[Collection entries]
::::::::::

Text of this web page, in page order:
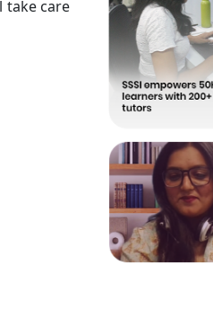
take care
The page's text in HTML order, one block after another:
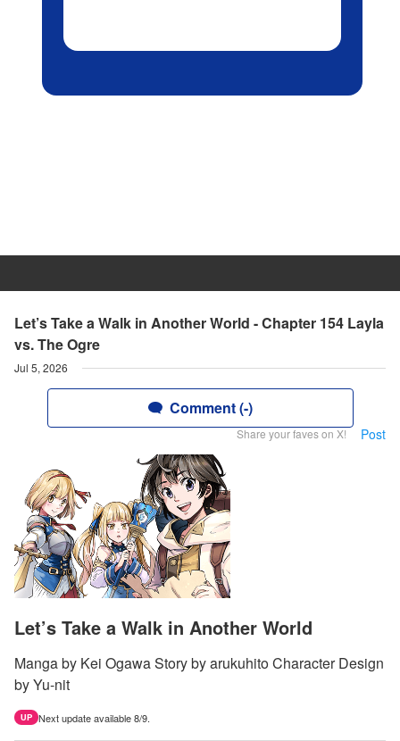
Let’s Take a Walk in Another World - Chapter 154 Layla
vs. The Ogre
Jul 5, 2026
Comment (-)
Share your faves on X! Post
Let’s Take a Walk in Another World
Manga by Kei Ogawa Story by arukuhito Character Design
by Yu-nit
UP Next update available 8/9.
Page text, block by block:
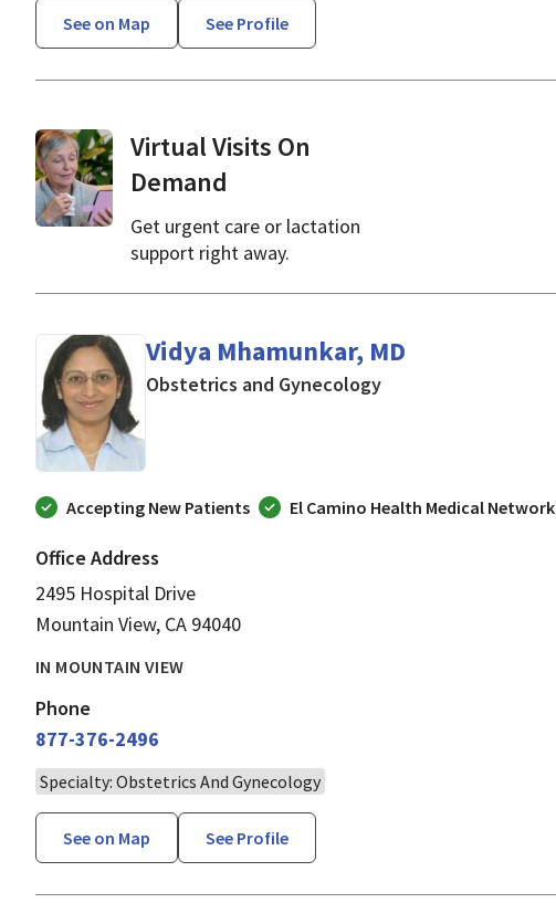
See on Map See Profile
Virtual Visits On
Demand
Get urgent care or lactation
support right away.
Vidya Mhamunkar, MD
Obstetrics and Gynecologyin Mountain View, CA
Accepting New Patients El Camino Health Medical Network
Office Address
2495 Hospital Drive
Mountain View, CA 94040
IN MOUNTAIN VIEW
Phone
877-376-2496
Specialty: Obstetrics And Gynecology
See on Map See Profile
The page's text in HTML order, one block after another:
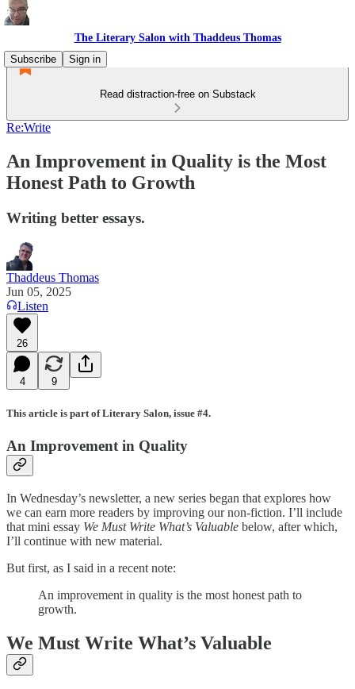
The Literary Salon with Thaddeus Thomas
Subscribe
Sign in
Read distraction-free on Substack
Re:Write
An Improvement in Quality is the Most
Honest Path to Growth
Writing better essays.
Thaddeus Thomas
Jun 05, 2025
Listen
26
4 9
This article is part of Literary Salon, issue #4.
An Improvement in Quality
In Wednesday’s newsletter, a new series began that explores how
we can earn more readers by improving our non-fiction. I’ll include
that mini essay We Must Write What’s Valuable below, after which,
I’ll continue with new material.
But first, as I said in a recent note:
An improvement in quality is the most honest path to
growth.
We Must Write What’s Valuable
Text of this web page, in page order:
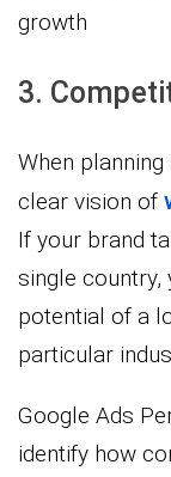
growth
3.
When
clear vision of
If your brand
single country,
potential of a
particular
Google Ads
identify how
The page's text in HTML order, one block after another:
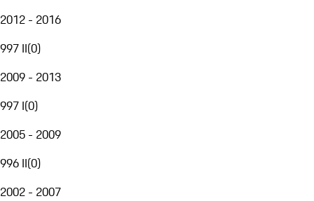
2012 - 2016
997 II(0)
2009 - 2013
997 I(0)
2005 - 2009
996 II(0)
2002 - 2007
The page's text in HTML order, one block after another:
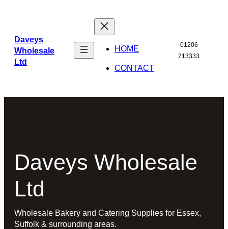
Daveys
Wholesale
Ltd
HOME
CONTACT
01206
213333
Daveys Wholesale
Ltd
Wholesale Bakery and Catering Supplies for Essex,
Suffolk & surrounding areas.
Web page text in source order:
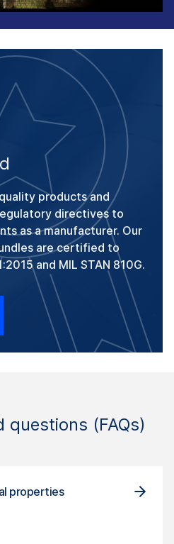
products and
directives to
as a manufacturer. Our
are certified to
and MIL STAN 810G.
questions (FAQs)
properties
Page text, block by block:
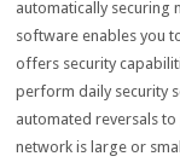
automatically securing
software enables you
offers security
perform daily security
automated reversals
network is large or
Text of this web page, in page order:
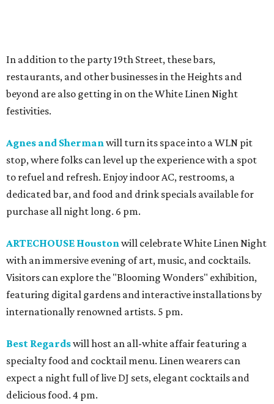
In addition to the party 19th Street, these bars,
restaurants, and other businesses in the Heights and
beyond are also getting in on the White Linen Night
festivities.
Agnes and Sherman will turn its space into a WLN pit
stop, where folks can level up the experience with a spot
to refuel and refresh. Enjoy indoor AC, restrooms, a
dedicated bar, and food and drink specials available for
purchase all night long. 6 pm.
ARTECHOUSE Houston will celebrate White Linen Night
with an immersive evening of art, music, and cocktails.
Visitors can explore the "Blooming Wonders" exhibition,
featuring digital gardens and interactive installations by
internationally renowned artists. 5 pm.
Best Regardswill host an all-white affair featuring a
specialty food and cocktail menu. Linen wearers can
expect a night full of live DJ sets, elegant cocktails and
delicious food. 4 pm.
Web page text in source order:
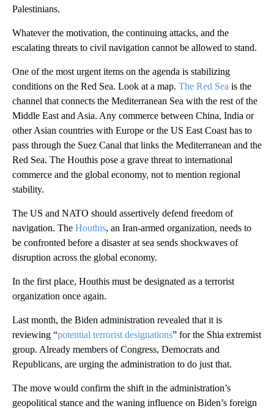
Palestinians.
Whatever the motivation, the continuing attacks, and the
escalating threats to civil navigation cannot be allowed to stand.
One of the most urgent items on the agenda is stabilizing
conditions on the Red Sea. Look at a map. The Red Sea is the
channel that connects the Mediterranean Sea with the rest of the
Middle East and Asia. Any commerce between China, India or
other Asian countries with Europe or the US East Coast has to
pass through the Suez Canal that links the Mediterranean and the
Red Sea. The Houthis pose a grave threat to international
commerce and the global economy, not to mention regional
stability.
The US and NATO should assertively defend freedom of
navigation. The Houthis, an Iran-armed organization, needs to
be confronted before a disaster at sea sends shockwaves of
disruption across the global economy.
In the first place, Houthis must be designated as a terrorist
organization once again.
Last month, the Biden administration revealed that it is
reviewing “potential terrorist designations” for the Shia extremist
group. Already members of Congress, Democrats and
Republicans, are urging the administration to do just that.
The move would confirm the shift in the administration’s
geopolitical stance and the waning influence on Biden’s foreign
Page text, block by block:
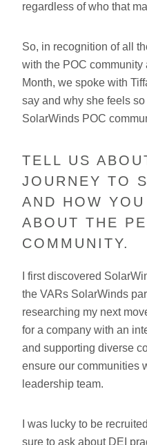
regardless of who that
So, in recognition of all
with the POC
Month, we spoke with
say and why she feels
SolarWinds POC
TELL US
JOURNEY TO
AND HOW
ABOUT THE
COMMUNITY.
I first discovered
the VARs SolarWinds
researching my next
for a company with an
and supporting diverse
ensure our communities
leadership team.
I was lucky to be
sure to ask about DEI
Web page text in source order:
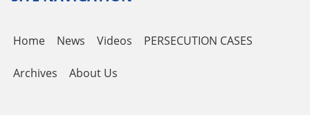
Home News Videos PERSECUTION CASES
Archives About Us
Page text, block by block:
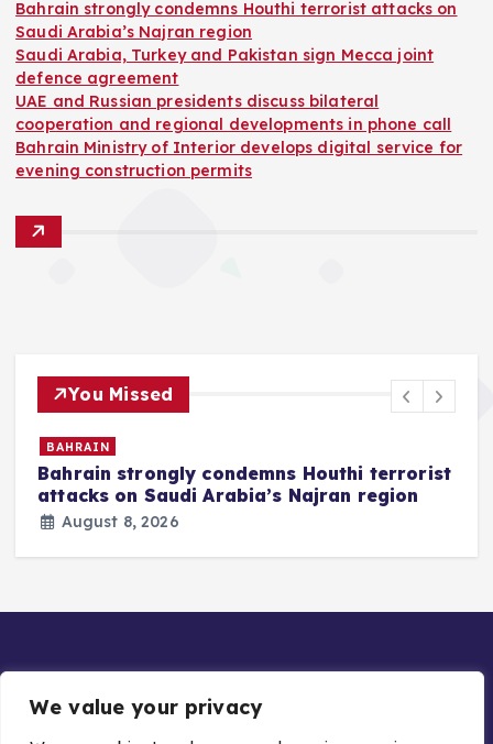
We value your privacy
Bahrain strongly condemns Houthi terrorist attacks on
Saudi Arabia’s Najran region
Saudi Arabia, Turkey and Pakistan sign Mecca joint
defence agreement
UAE and Russian presidents discuss bilateral
cooperation and regional developments in phone call
Bahrain Ministry of Interior develops digital service for
evening construction permits
You Missed
BAHRAIN
Bahrain strongly condemns Houthi terrorist
attacks on Saudi Arabia’s Najran region
August 8, 2026
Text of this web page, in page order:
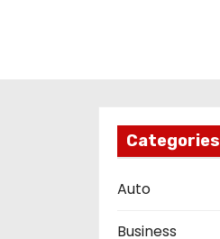
Categories
Auto
Business
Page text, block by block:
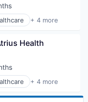
+ 4 more
Health
+ 4 more
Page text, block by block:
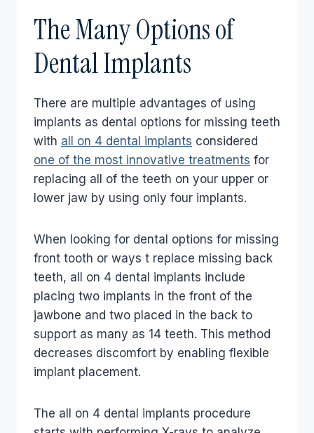
The Many Options of
Dental Implants
There are multiple advantages of using
implants as dental options for missing teeth
with all on 4 dental implants considered
one of the most innovative treatments for
replacing all of the teeth on your upper or
lower jaw by using only four implants.
When looking for dental options for missing
front tooth or ways t replace missing back
teeth, all on 4 dental implants include
placing two implants in the front of the
jawbone and two placed in the back to
support as many as 14 teeth. This method
decreases discomfort by enabling flexible
implant placement.
The all on 4 dental implants procedure
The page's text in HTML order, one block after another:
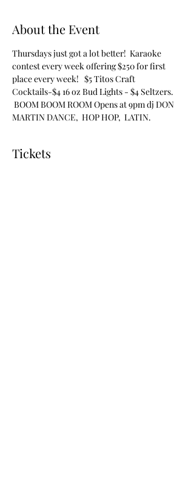
About the Event
Thursdays just got a lot better!  Karaoke
contest every week offering $250 for first
place every week!   $5 Titos Craft
Cocktails-$4 16 oz Bud Lights - $4 Seltzers.
BOOM BOOM ROOM Opens at 9pm dj DON
MARTIN DANCE,  HOP HOP,  LATIN.
Tickets

::::::::::

**Description of the task**
Return the lines above from the one with "UP Next update available 8/9." through the one with "identify how", verbatim and nothing else. Omit every picture.

**Reply to the task**
UP Next update available 8/9.
Page text, block by block:
See on Map See Profile
Virtual Visits On
Demand
Get urgent care or lactation
support right away.
Vidya Mhamunkar, MD
Obstetrics and Gynecologyin Mountain View, CA
Accepting New Patients El Camino Health Medical Network
Office Address
2495 Hospital Drive
Mountain View, CA 94040
IN MOUNTAIN VIEW
Phone
877-376-2496
Specialty: Obstetrics And Gynecology
See on Map See Profile
The page's text in HTML order, one block after another:
The Literary Salon with Thaddeus Thomas
Subscribe
Sign in
Read distraction-free on Substack
Re:Write
An Improvement in Quality is the Most
Honest Path to Growth
Writing better essays.
Thaddeus Thomas
Jun 05, 2025
Listen
26
4 9
This article is part of Literary Salon, issue #4.
An Improvement in Quality
In Wednesday’s newsletter, a new series began that explores how
we can earn more readers by improving our non-fiction. I’ll include
that mini essay We Must Write What’s Valuable below, after which,
I’ll continue with new material.
But first, as I said in a recent note:
An improvement in quality is the most honest path to
growth.
We Must Write What’s Valuable
Text of this web page, in page order:
growth
3.
When
clear vision of
If your brand
single country,
potential of a
particular
Google Ads
identify how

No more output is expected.